3674 – Os 6 Mitos dos Games


Videogame é para criança
Isso poderia até ser verdade na época do Atari. Acontece que as crianças daquela época cresceram. Hoje estão na faixa dos 30 anos, mas não perderam o hábito de jogar. “É difícil o dia em que eu não jogo pelo menos uma partidinha de Fifa”, confirma Rodrigo Mourato, 29 anos, engenheiro civil. Nos EUA, segundo dados da ESA (Entertainment Software Association), 62% dos jogadores de console e 66% dos jogadores de pc têm mais de 18 anos.
Videogame incita a violência
“Agressão simulada é totalmente diferente de uma agressão real”, afirma o psicólogo Jeffrey Goldstein, da Universidade de Utrecht (Holanda), no artigo Does Playing Videogames Cause Agressive Behavior? (“Jogar Videogames Causa Comportamento Violento?”). Não dá sequer para afirmar que a indústria de games se apóia na violência. Dos jogos lançados nos EUA em 2004, 53% foram classificados como E (Everyone – para todos), 30% são T (Teen – adolescente), e só 16% ganharam a tarja M (Mature – adulto).
Garotas não jogam games
O mercado de games era, até uma década atrás, dominado pelos homens. Mas as coisas estão mudando. Atualmente, nos EUA, segundo a ESA, 43% dos jogadores são mulheres. The Sims, uma espécie de “jogo de brincar de casinha” – e um dos prediletos das mulheres – é o game mais bem-sucedido de todos os tempos, com 58 milhões de unidades vendidas no mundo, 50% delas para mulheres. “Garotas são o maior mercado potencial a ser explorado”, afirma Ivan Kako, gerente de comunicação da EA Brasil.
Videogames são lixo cultural
“Games são um bem cultural tão valioso quanto o cinema ou os quadrinhos”, afirma Fabiano Denardin, da Panini, editora que publica as HQs da Marvel no país. “Existem jogos com roteiros e diálogos maravilhosos ou com ilustrações belíssimas.” Na verdade, para Will Wright, criador do jogo The Sims, games são obras de ficção inovadoras porque, diferentemente de leitores ou cinéfilos, os jogadores interferem no enredo e sentem com mais intensidade emoções como culpa ou frustração.
Game destrói a vida social
Com a popularização da internet e do jogo online, o que sempre foi um mito virou uma lorota ainda mais difícil de sustentar. “Eu tenho grandes amigos que conheci jogando Star Wars Galaxies”, afirma Lia Carrari, 23 anos, sobre o mundo virtual que freqüenta. “Acompanho a evolução dos meus amigos no jogo, viro amiga dos amigos deles, participo de festas virtuais.” Se ela se sente isolada? Claro que não. O namorado, diga-se de passagem, ela arrumou perambulando pelo mundo. Não este, claro. Aquele, o outro mundo.

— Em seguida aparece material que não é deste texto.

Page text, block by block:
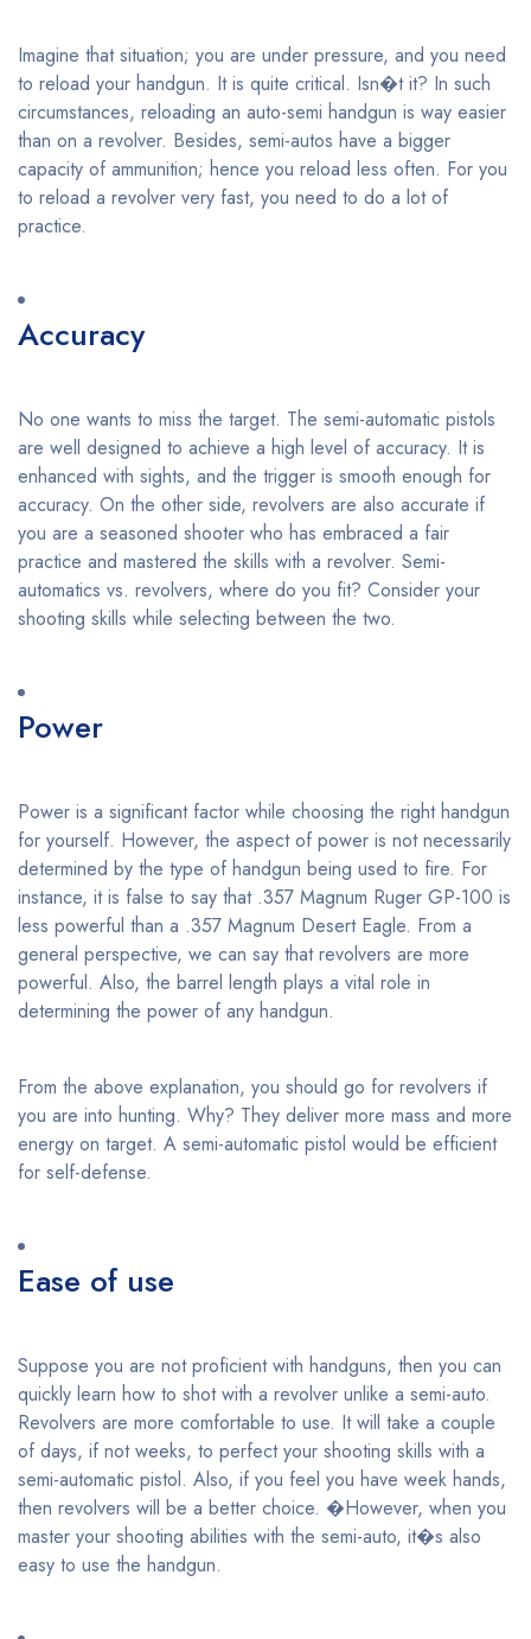
Imagine that situation; you are under pressure, and you need
to reload your handgun. It is quite critical. Isn�t it? In such
circumstances, reloading an auto-semi handgun is way easier
than on a revolver. Besides, semi-autos have a bigger
capacity of ammunition; hence you reload less often. For you
to reload a revolver very fast, you need to do a lot of
practice.
Accuracy
No one wants to miss the target. The semi-automatic pistols
are well designed to achieve a high level of accuracy. It is
enhanced with sights, and the trigger is smooth enough for
accuracy. On the other side, revolvers are also accurate if
you are a seasoned shooter who has embraced a fair
practice and mastered the skills with a revolver. Semi-
automatics vs. revolvers, where do you fit? Consider your
shooting skills while selecting between the two.
Power
Power is a significant factor while choosing the right handgun
for yourself. However, the aspect of power is not necessarily
determined by the type of handgun being used to fire. For
instance, it is false to say that .357 Magnum Ruger GP-100 is
less powerful than a .357 Magnum Desert Eagle. From a
general perspective, we can say that revolvers are more
powerful. Also, the barrel length plays a vital role in
determining the power of any handgun.
From the above explanation, you should go for revolvers if
you are into hunting. Why? They deliver more mass and more
energy on target. A semi-automatic pistol would be efficient
for self-defense.
Ease of use
Suppose you are not proficient with handguns, then you can
quickly learn how to shot with a revolver unlike a semi-auto.
Revolvers are more comfortable to use. It will take a couple
of days, if not weeks, to perfect your shooting skills with a
semi-automatic pistol. Also, if you feel you have week hands,
then revolvers will be a better choice. �However, when you
master your shooting abilities with the semi-auto, it�s also
easy to use the handgun.
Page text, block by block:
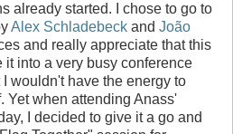
already started. I chose to go to
Alex Schladebeck and João
and really appreciate that this
into a very busy conference
wouldn't have the energy to
Yet when attending Anass'
I decided to give it a go and
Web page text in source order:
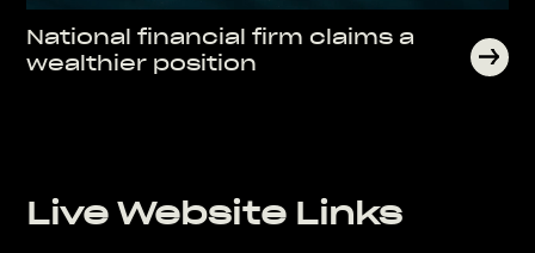
National financial firm claims a
wealthier position
Live Website Links
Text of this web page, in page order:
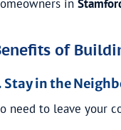
in
of
Stay in the
need to leave your
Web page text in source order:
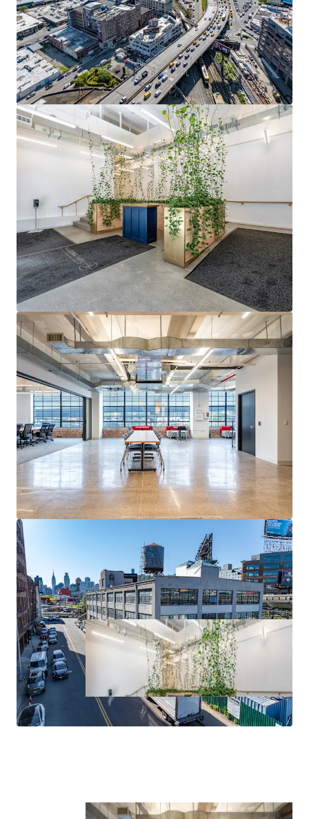
Over $12M comprehensive gut renovation including new
HVAC, elevators, façade, lobby, and full electrical
upgrades. Elevator to roof, fenced outdoor space, dual
loading docks, and prominent Route 495 signage rights.
DIVERSIFIED RENT ROLL ANCHORED BY ESTABLISHED
TENANTS
Three floors occupied by Ann Sacks Tile and Stone (2,165
SF), STX.MNK Engineering Co/asia SP (infrastructure
engineering for Amtrak's East River Tunnel), and Shanska
USA Civil Northeast (20,621 SF).
15-YEAR ICAP TAX ABATEMENT WITH LANDLORD TAX
CONTRIBUTION
ICAP tax abatement through 2038 generates substantial
real estate tax savings. Ground lessor contributes to taxes
with annual adjustments based on defined income
formula.
STRUCTURED GROUND LEASE WITH PREDICTABLE RENT
ESCALATIONS
2018 ground lease features 2% annual compounding
escalations through Year 24, then fair market resets in
2042 with 2% annual bumps thereafter, providing
predictable cost basis.
QUALIFIED OPPORTUNITY ZONE DESIGNATION
QZ designation provides eligible investors significant
federal tax incentives on capital gains, enhancing returns
for qualifying investments.
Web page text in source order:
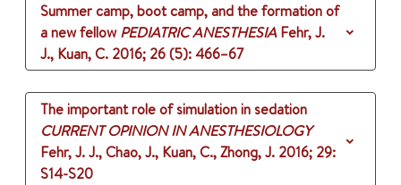
Summer camp, boot camp, and the formation of
a new fellow PEDIATRIC ANESTHESIA Fehr, J.
J., Kuan, C. 2016; 26 (5): 466–67
The important role of simulation in sedation
CURRENT OPINION IN ANESTHESIOLOGY
Fehr, J. J., Chao, J., Kuan, C., Zhong, J. 2016; 29:
S14-S20
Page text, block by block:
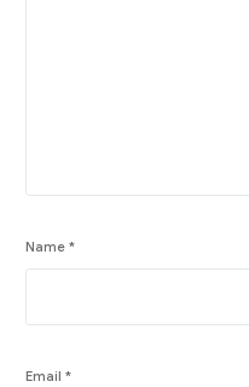
Name*
Email*
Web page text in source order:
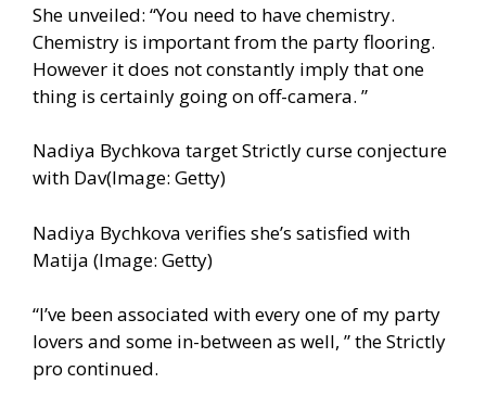
She unveiled: “You need to have chemistry.
Chemistry is important from the party flooring.
However it does not constantly imply that one
thing is certainly going on off-camera. ”
Nadiya Bychkova target Strictly curse conjecture
with Dav(Image: Getty)
Nadiya Bychkova verifies she’s satisfied with
Matija (Image: Getty)
“I’ve been associated with every one of my party
lovers and some in-between as well, ” the Strictly
pro continued.
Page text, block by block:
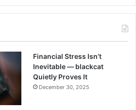
Financial Stress Isn’t
Inevitable — blackcat
Quietly Proves It
December 30, 2025
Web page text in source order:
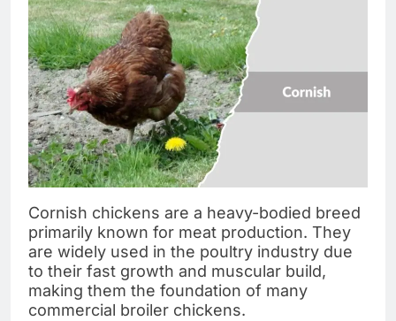
Cornish chickens are a heavy-bodied breed
primarily known for meat production. They
are widely used in the poultry industry due
to their fast growth and muscular build,
making them the foundation of many
commercial broiler chickens.
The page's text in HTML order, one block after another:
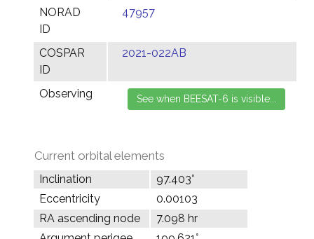
NORAD
ID
47957
COSPAR
ID
2021-022AB
Observing
Current orbital elements
Inclination
97.403°
Eccentricity
0.00103
RA ascending node
7.098 hr

Jogadores vivem na fantasia
Realmente, existe algo de mágico nos games. É consenso entre os teóricos que estudam os jogos que o ato de jogar cria “um mundo à parte”, “um círculo mágico” mental. Mas isso não significa que as pessoas percam a noção de realidade. “Isso é um absurdo. Jogar de modo algum implica loucura. Muito pelo contrário. O jogo é lúdico, alimenta nossa criança interior. A capacidade de entregar-se em um jogo é sinal de saúde e não de insanidade”, afirma a psicóloga Amélia Kassis.